The result of this exercise, if successful, is a uniform rule for scoring all MCMS items, not just the one under consideration. Developing a uniform rule for scoring MCMS TEIs has several lasting benefits that outweigh the upfront effort:
Benefit 1: A scoring solution for many TEIs
The rule generalizes to any TEI where the underlying task is the same as the one for which the rule was developed. In the case of MCMS items, a properly-formulated rule would apply whenever the underlying task is to select some things from a larger set of things. It doesn’t matter if the selection is by ticking boxes, by rearranging the direction of arrows in a diagram, or by dragging and dropping objects.
Benefit 2: A principled approach to weighing TEIs
A uniform scoring rule readily provides the maximum number of scoring levels (“points”, if you will) that MCMS items with a given combination of options and key options can logically support. And since today’s test administration systems collect extensive raw data, the effect of, say, scoring using a three-point rubric can be evaluated against scoring with a (reduced) two-point rubric, in terms of item statistics, test reliability, and score information across the range of student ability.

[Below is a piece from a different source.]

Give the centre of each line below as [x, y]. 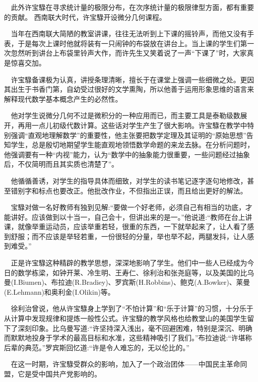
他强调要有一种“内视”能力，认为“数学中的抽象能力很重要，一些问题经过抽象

Benefit 3: Clarity for test-takers
Familiarity with general rules for scoring TEIs will help test-takers develop a good sense for them over time, just as they have for MC items. Test-takers will understand, for example, that MCMS items might count for more than an MC item, that selecting a correct option counts as much as leaving an incorrect option blank, and that these items cannot be gamed. In other words, having uniform scoring rules means test-taker attention is more likely to be focused on working through the item as intended.
Psychometric Research Supports Uniform Scoring Rules for TEIs
To get the most from technology-enhanced items, it helps to approach the question of scoring them in a general, systematic way. Research shows that scoring rules that offer partial credit and that generalize to a class of TEIs – not just isolated items – bear fruit in terms of cost savings and information about what test-takers know and can do.
Thus, this post answers an important question about whether test-takers are getting the most out of TEIs: maybe not. The good news is that taking greater advantage of what TEIs have to offer is within reach.